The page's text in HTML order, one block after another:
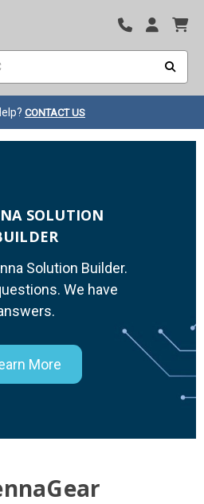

...

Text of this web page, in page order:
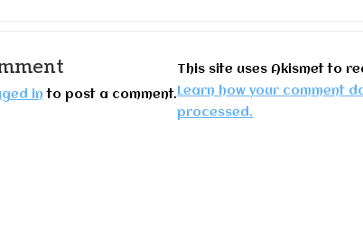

...

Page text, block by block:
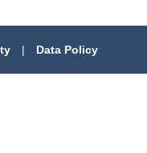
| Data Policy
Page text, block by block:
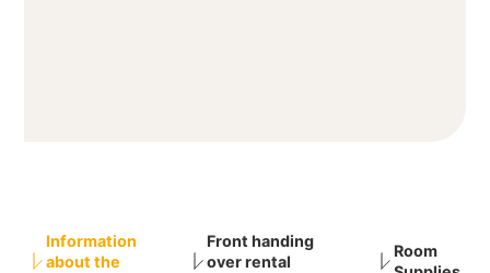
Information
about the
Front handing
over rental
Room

→ **Aim of the exercise**
How many lines in the records above hold the string "order"? Only the number is wanted.

→ **Solved exercise**
2